Secondly, you need to make some minor changes to the loop iteration to be compatible with parfor, which requires consecutive integer loop iterates.
So, the major change is to have the loop write individual rows of results to a cell array I've called xmax_cell. Outside the parfor loop, it's trivial to convert this back to matrix form.
Putting all this together, we end up with this, which works correctly in R2019b as far as I can tell:
clc;
a = 0.2; b = 0.2;
crange = 1:0.05:90; % Range for parameter c
tspan = 0:0.1:500; % Time interval for solving Rossler system
% PARFOR loop outputs: a cell array of result rows ...

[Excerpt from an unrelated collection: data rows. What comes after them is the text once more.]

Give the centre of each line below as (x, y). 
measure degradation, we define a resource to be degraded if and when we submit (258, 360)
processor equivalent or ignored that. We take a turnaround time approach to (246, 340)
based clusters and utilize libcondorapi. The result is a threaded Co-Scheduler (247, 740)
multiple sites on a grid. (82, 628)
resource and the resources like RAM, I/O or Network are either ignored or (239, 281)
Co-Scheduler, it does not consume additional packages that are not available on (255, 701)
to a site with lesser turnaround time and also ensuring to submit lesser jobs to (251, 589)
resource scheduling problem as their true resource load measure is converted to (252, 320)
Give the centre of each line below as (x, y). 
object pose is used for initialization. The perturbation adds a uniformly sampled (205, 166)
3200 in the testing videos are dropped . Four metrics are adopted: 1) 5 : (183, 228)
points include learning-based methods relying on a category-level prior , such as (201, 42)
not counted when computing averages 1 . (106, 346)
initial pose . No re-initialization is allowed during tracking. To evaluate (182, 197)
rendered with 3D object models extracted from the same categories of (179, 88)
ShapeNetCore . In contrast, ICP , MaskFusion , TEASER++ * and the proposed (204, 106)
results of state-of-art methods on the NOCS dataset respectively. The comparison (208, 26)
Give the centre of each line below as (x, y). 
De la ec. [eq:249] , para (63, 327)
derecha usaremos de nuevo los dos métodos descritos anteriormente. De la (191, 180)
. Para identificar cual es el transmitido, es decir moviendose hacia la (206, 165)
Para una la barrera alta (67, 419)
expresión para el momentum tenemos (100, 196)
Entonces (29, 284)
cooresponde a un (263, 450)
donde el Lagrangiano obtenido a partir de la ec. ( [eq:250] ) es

xmax_cell = cell(numel(crange), 1);
% ... and a track of the largest result row
maxNumCols = 0;
parfor k = 1:numel(crange)
c = crange(k);
f = @(t,x) [-x(2)-x(3); x(1)+a*x(2); b+x(3)*(x(1)-c)];
x0 = [1 1 0]; % initial condition for Rossler system
[t,x] = ode45(f,tspan,x0); % call ode() to solve Rossler system
count = find(t>100); % find all the t values which is >10
x = x(count,:);
j = 1;
n = length(x(:,1)); % find the length of vector x1(x in our problem)
this_xmax = [];
for i=2 : n-1
% check for the min value in 1st column of sol matrix
if (x(i-1,1)+eps) < x(i,1) && x(i,1) > (x(i+1,1)+eps)
this_xmax(j) = x(i,1);
j=j+1;
end
end
% Keep track of what's the maximum number of columns
maxNumCols = max(maxNumCols, numel(this_xmax));
% Store this row into the output cell array.
xmax_cell{k} = this_xmax;
end
% Fix up xmax - push each row into the resulting matrix.
xmax = NaN(numel(crange), maxNumCols);
for idx = 1:numel(crange)
this_max = xmax_cell{idx};
xmax(idx, 1:numel(this_max)) = this_max;
end
% Plot
plot(crange, xmax', 'k.', 'MarkerSize', 1)
xlabel('Bifuracation parameter c');
ylabel('x max');
title('Bifurcation diagram for c');